Problem statement
Print exactly the lines below between the line containing "- Отопительные приборы, вентиляция, технологические" and the line containing "promueve la economía circular a través del", counting both of those lines. Leave pictures out.

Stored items
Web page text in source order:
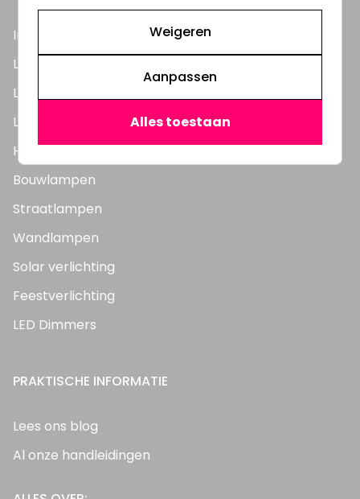
Inbouwspots
LED Lampen
LED TL Buizen
LED Panelen
Highbay's / Ufo's
Bouwlampen
Straatlampen
Wandlampen
Solar verlichting
Feestverlichting
LED Dimmers
PRAKTISCHE INFORMATIE
Lees ons blog
Al onze handleidingen
Weigeren
Aanpassen
Alles toestaan
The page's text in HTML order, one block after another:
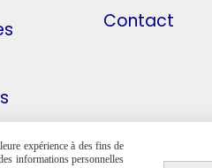
Contact
expérience à des fins de
informations personnelles
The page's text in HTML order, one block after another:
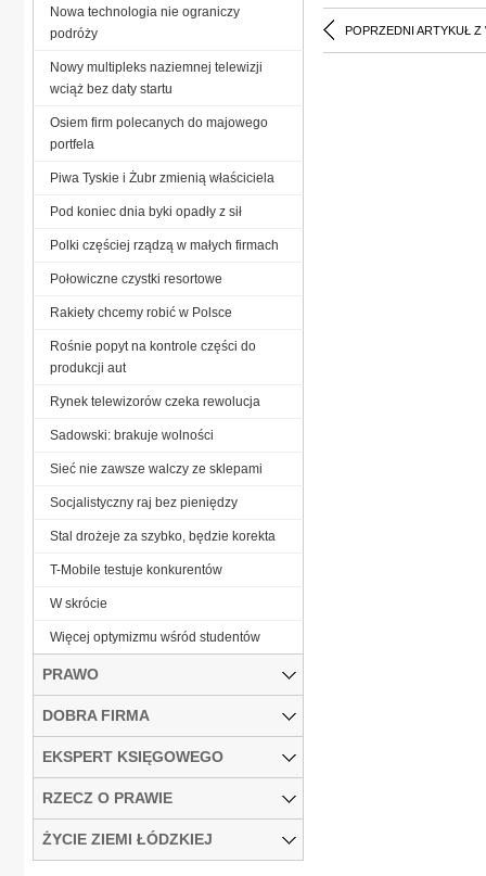
POPRZEDNI ARTYKUŁ Z
Nowa technologia nie ograniczy
podróży
Nowy multipleks naziemnej telewizji
wciąż bez daty startu
Osiem firm polecanych do majowego
portfela
Piwa Tyskie i Żubr zmienią właściciela
Pod koniec dnia byki opadły z sił
Polki częściej rządzą w małych firmach
Połowiczne czystki resortowe
Rakiety chcemy robić w Polsce
Rośnie popyt na kontrole części do
produkcji aut
Rynek telewizorów czeka rewolucja
Sadowski: brakuje wolności
Sieć nie zawsze walczy ze sklepami
Socjalistyczny raj bez pieniędzy
Stal drożeje za szybko, będzie korekta
T-Mobile testuje konkurentów
W skrócie
Więcej optymizmu wśród studentów
PRAWO
DOBRA FIRMA
EKSPERT KSIĘGOWEGO
RZECZ O PRAWIE
ŻYCIE ZIEMI ŁÓDZKIEJ
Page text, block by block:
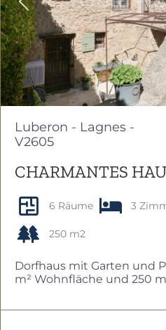
Previous
Luberon - Lagnes -
V2605
CHARMANTES
6 Räume 3
250 m2
Dorfhaus mit Garten und
m² Wohnfläche und 250
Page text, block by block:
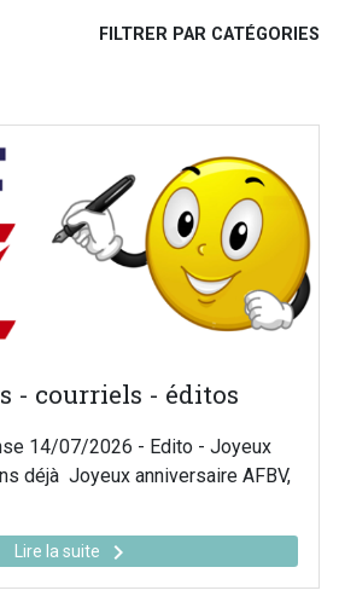
FILTRER PAR CATÉGORIES
- courriels - éditos
14/07/2026 - Edito - Joyeux
déjà Joyeux anniversaire AFBV,
Lire la suite keyboard_arrow_right
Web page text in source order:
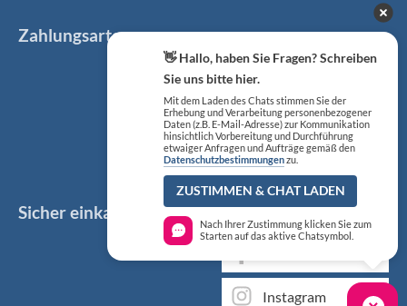
Zahlungsarten
Sicher einkaufen Social Media
Instagram
👋 Hallo, haben Sie Fragen? Schreiben
Sie uns bitte hier.
Mit dem Laden des Chats stimmen Sie der
Erhebung und Verarbeitung personenbezogener
Daten (z.B. E-Mail-Adresse) zur Kommunikation
hinsichtlich Vorbereitung und Durchführung
etwaiger Anfragen und Aufträge gemäß den
Datenschutzbestimmungenzu.
ZUSTIMMEN & CHAT LADEN
Nach Ihrer Zustimmung klicken Sie zum
Starten auf das aktive Chatsymbol.
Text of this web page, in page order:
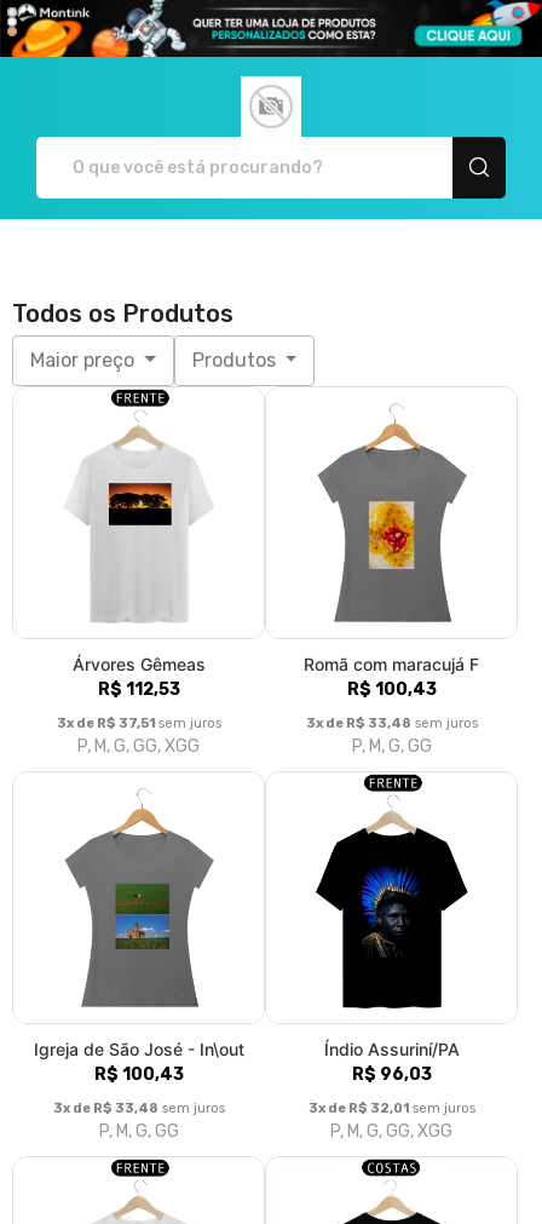
Todos os Produtos
Maior preço Produtos
Árvores Gêmeas
R$ 112,53
3x de R$ 37,51 sem juros
P, M, G, GG, XGG
Romã com maracujá F
R$ 100,43
3x de R$ 33,48 sem juros
P, M, G, GG
Igreja de São José - In\out
R$ 100,43
3x de R$ 33,48 sem juros
P, M, G, GG
Índio Assuriní/PA
R$ 96,03
3x de R$ 32,01 sem juros
P, M, G, GG, XGG
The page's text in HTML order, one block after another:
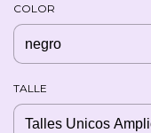
COLOR
TALLE
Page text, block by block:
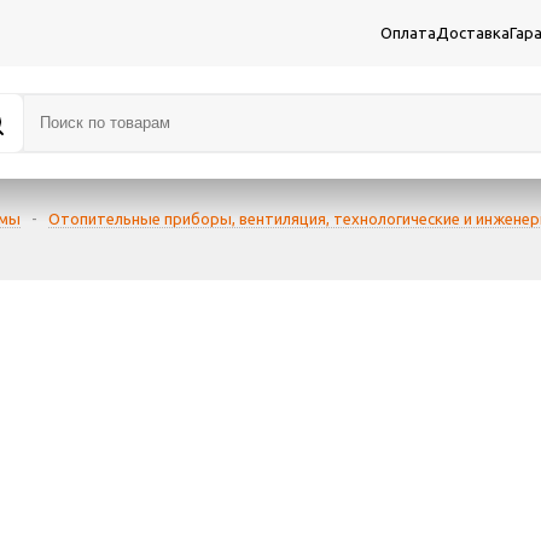
ОплатаДоставка
- Отопительные приборы, вентиляция, технологические и
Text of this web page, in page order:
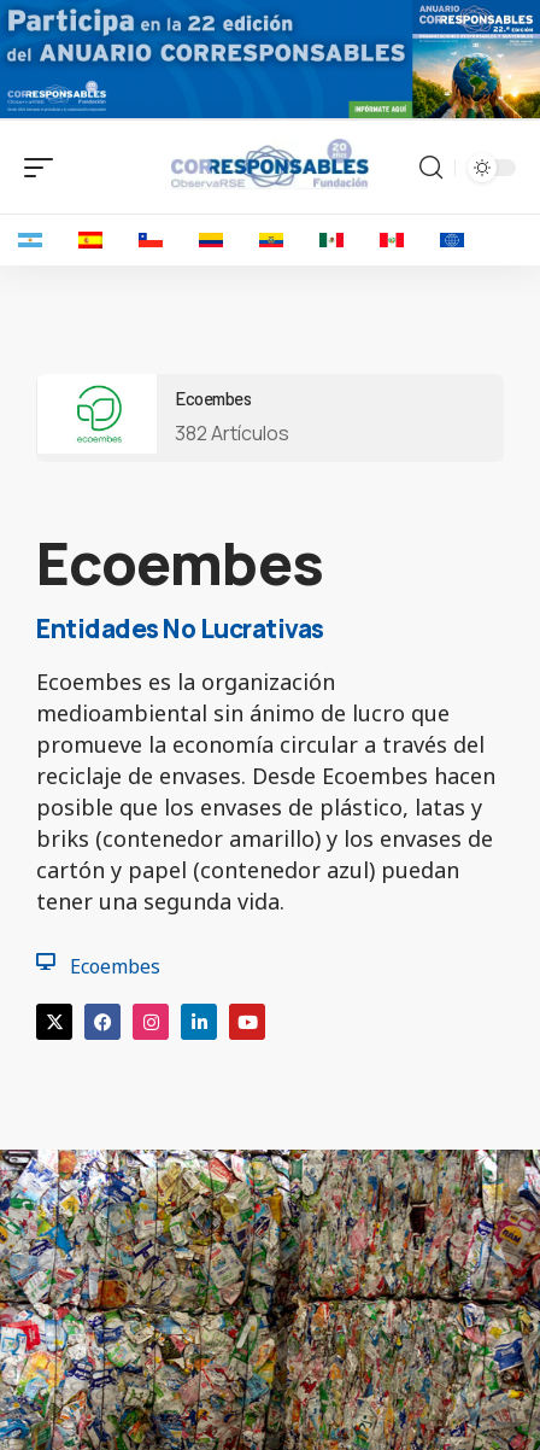
Ecoembes
382 Artículos
Ecoembes
Entidades No Lucrativas
Ecoembes es la organización
medioambiental sin ánimo de lucro que
promueve la economía circular a través del
reciclaje de envases. Desde Ecoembes hacen
posible que los envases de plástico, latas y
briks (contenedor amarillo) y los envases de
cartón y papel (contenedor azul) puedan
tener una segunda vida.
Ecoembes
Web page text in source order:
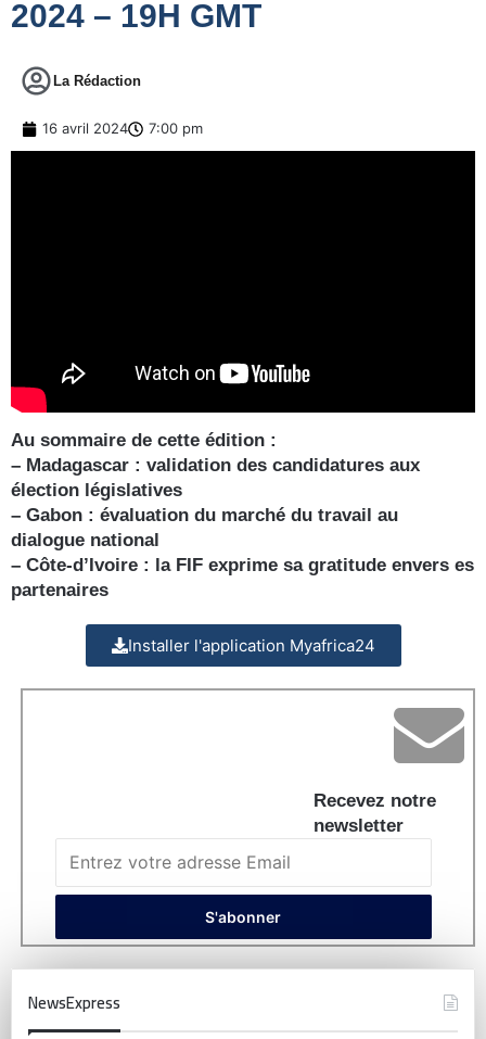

Your solution
- Отопительные приборы, вентиляция, технологические и
Text of this web page, in page order:
Ecoembes
382 Artículos
Ecoembes
Entidades No Lucrativas
Ecoembes es la organización
medioambiental sin ánimo de lucro que
promueve la economía circular a través del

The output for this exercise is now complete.